Практически всегда я была одна и сбивалась с ног, не впадая в депрессию только потому, что не имела на это времени. Когда Женька похудел и отказывался от смеси, мне казалось, что я могу вскрыть свои вены, чтобы накормить его, что готова отдать жизнь.
-Господи, — просила я, — забери все, только пусть мой сыночек кушает и поправляется!
Ночью, после моих усиленных просьб, я неожиданно проснулась, не от Женькиного крика, а просто проснулась от страха, от какого-то животного предчувствия беды. Прометалась в постели без сна, а утром позвонил Эдвардас: ночью он уснул за рулем и врезался в другую машину. Мне стало плохо оттого, что я как будто сама толкнула его в эту беду, сказав, что Бог может забрать у меня все, что угодно. Теперь я не могла выбирать между ними, я могла жертвовать только собой.
Спустя пару месяцев после рождения Женьки мне позвонила соседка по палате, с которой мы познакомились в роддоме.
-Привет, это Ольга, помнишь меня? Ну как вы там?
-Растем. А вы как?
-А мой ребенок умер.
-Какой ужас!
Я никогда не умела говорить слова соболезнования. Сказать, что представляю, что она чувствует — неправда. Сказать, что мне очень жаль — недостаточно. Я молчала.
-Можно к тебе в гости зайти?
-Конечно!
Она пришла на следующий день. По сравнению со мной она выглядела просто потрясающе. Мало того, что после кесарева сечения организм еще три месяца чувствует себя беременным и бережет каждую калорию, а после естественных родов восстанавливается намного быстрее, так у нее и времени на себя был целый вагон, а я умываться забывала.
-Я сейчас уже думаю, что все так, как должно быть, ведь мне сказали врачи, девяносто процентов, что ребенок будет ненормальным. Успокаиваю себя, что мне только двадцать лет.
-А ты в суд не пробовала подавать.
-Ой, Юль, я, это самое, куда только не ходила! Мне прямо сказали: будешь качать права — мы тебя во всем и обвиним, найдем какую-нибудь инфекцию, будешь потом доказывать, что не болеешь. Вот так! Ты же еще не все знаешь, мне плохо сняли швы, и я загремела с воспалением в ту же больницу. Ужас!
-Какой кошмар!
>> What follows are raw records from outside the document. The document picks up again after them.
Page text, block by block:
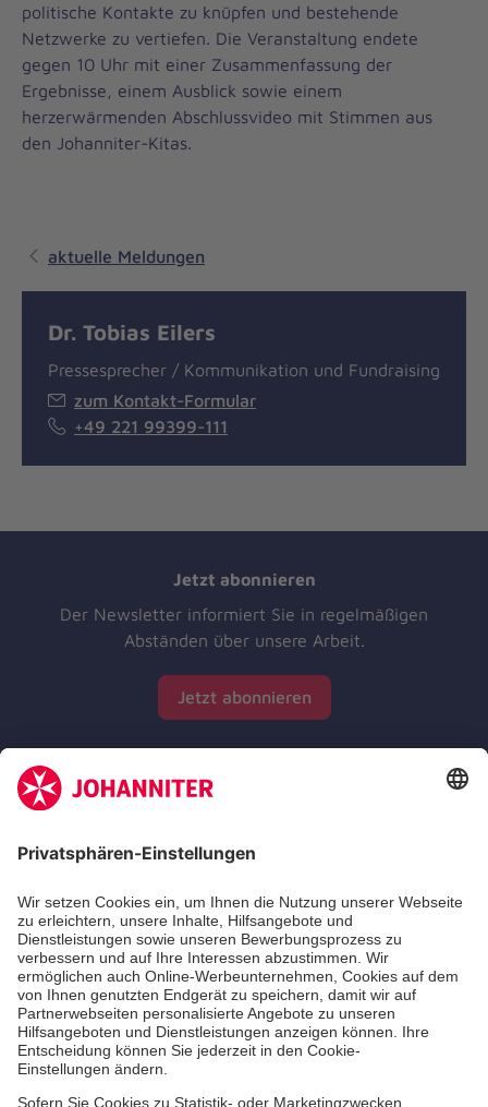
politische Kontakte zu knüpfen und bestehende
Netzwerke zu vertiefen. Die Veranstaltung endete
gegen 10 Uhr mit einer Zusammenfassung der
Ergebnisse, einem Ausblick sowie einem
herzerwärmenden Abschlussvideo mit Stimmen aus
den Johanniter-Kitas.
aktuelle Meldungen
Dr. Tobias Eilers
Pressesprecher / Kommunikation und Fundraising
zum Kontakt-Formular
+49 221 99399-111
Jetzt abonnieren
Der Newsletter informiert Sie in regelmäßigen
Abständen über unsere Arbeit.
Jetzt abonnieren
Zertifizierung der Johanniter-Unfall-Hilfe e.V.
Die Johanniter GmbH führt das Spendenzertifikat
des Deutschen Spendenrats e.V.

Ты же платила там направо и налево!
-Всем заплатила, а теперь на унитаз спокойно сесть не могу, так мне зашили, а врачи знаешь, что сказали? Ну не поносите больше бикини, ничего страшного.
-Я так расстраивалась, что у меня кесарево, а теперь думаю, слава Богу! Зато ребенок здоров.
-Это точно, я теперь тоже только на кесарево, сама рожать больше ни за что не буду.
От мужа она не ушла, решили рожать еще раз. Но ведь и я тоже не бросила Эдвардаса, хоть он и опоздал на роды, может быть потому, что с рожденьем ребенка теряется право на выбор, а может потому, что выбирать начинаешь уже совсем другое. Да и сил нет на резкие движения, хочется просто выспаться.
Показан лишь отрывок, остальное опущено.